[TASK DETAILS]:
Please give an exact copy of every line from the one holding "Christmas (15)" through the final line of the records below.
─── RECORDS FOR THE TASK ───
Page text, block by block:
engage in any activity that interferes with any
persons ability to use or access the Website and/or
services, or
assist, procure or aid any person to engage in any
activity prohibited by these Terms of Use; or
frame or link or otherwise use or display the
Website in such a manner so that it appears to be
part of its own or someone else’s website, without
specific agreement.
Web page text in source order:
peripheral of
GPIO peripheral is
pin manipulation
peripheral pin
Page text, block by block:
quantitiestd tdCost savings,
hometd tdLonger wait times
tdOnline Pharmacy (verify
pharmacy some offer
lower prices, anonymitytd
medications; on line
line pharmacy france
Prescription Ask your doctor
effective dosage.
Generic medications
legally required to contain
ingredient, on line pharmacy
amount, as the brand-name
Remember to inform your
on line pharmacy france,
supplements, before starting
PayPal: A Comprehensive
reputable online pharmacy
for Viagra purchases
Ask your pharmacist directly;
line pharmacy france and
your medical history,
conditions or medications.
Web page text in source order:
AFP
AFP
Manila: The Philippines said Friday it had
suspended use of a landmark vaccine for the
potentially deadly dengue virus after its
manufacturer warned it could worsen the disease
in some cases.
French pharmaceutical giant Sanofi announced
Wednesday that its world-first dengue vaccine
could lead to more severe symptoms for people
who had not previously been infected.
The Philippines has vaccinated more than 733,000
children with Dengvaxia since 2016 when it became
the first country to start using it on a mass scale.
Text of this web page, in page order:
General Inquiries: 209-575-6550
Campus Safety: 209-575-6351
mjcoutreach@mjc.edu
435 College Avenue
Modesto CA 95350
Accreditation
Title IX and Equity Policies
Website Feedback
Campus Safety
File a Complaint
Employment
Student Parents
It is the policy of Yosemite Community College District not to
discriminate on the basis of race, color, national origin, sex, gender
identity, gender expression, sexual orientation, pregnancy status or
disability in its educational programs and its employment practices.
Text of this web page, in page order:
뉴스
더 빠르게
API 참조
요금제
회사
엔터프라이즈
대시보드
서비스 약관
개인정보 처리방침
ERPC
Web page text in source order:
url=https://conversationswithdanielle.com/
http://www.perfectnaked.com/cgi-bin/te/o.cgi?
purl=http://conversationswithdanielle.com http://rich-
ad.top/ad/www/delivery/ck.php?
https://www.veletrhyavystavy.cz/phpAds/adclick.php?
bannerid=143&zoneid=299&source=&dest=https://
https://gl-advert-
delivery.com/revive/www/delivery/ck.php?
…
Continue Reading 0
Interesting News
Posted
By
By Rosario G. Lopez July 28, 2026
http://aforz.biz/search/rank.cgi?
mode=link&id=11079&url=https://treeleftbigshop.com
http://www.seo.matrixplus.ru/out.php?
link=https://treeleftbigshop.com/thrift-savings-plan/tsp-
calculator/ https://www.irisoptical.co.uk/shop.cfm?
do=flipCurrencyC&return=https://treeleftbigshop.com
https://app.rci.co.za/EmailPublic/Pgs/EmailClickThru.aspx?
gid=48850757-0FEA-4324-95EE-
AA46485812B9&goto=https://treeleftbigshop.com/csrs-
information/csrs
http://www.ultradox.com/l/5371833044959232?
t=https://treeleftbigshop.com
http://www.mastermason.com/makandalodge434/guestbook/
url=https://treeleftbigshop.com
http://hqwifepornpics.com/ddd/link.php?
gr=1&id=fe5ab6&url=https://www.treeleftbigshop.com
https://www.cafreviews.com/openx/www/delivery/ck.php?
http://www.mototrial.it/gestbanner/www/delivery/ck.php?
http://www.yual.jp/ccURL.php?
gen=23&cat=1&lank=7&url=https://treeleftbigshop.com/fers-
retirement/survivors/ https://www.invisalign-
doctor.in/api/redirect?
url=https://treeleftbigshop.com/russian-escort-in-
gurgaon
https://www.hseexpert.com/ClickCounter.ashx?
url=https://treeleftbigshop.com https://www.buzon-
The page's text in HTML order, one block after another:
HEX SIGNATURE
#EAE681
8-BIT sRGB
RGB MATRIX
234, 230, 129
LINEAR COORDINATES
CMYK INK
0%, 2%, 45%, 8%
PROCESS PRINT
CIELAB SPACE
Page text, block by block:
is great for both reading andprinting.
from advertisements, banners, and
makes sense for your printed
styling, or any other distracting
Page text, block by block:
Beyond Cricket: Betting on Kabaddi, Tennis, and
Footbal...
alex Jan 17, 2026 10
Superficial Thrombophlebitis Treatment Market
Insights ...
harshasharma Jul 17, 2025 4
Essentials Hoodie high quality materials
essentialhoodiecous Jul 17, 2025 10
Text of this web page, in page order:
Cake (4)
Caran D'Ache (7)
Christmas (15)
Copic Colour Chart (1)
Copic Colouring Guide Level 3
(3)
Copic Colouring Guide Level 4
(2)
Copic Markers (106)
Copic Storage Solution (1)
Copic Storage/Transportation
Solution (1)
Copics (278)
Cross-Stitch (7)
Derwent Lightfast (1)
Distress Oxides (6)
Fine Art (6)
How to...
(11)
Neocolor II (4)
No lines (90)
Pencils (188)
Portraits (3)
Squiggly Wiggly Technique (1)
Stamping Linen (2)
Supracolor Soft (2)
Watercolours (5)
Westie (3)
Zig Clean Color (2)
───
[WORKED SOLUTION]:
Christmas (15)
Copic Colour Chart (1)
Copic Colouring Guide Level 3
(3)
Copic Colouring Guide Level 4
(2)
Copic Markers (106)
Copic Storage Solution (1)
Copic Storage/Transportation
Solution (1)
Copics (278)
Cross-Stitch (7)
Derwent Lightfast (1)
Distress Oxides (6)
Fine Art (6)
How to...
(11)
Neocolor II (4)
No lines (90)
Pencils (188)
Portraits (3)
Squiggly Wiggly Technique (1)
Stamping Linen (2)
Supracolor Soft (2)
Watercolours (5)
Westie (3)
Zig Clean Color (2)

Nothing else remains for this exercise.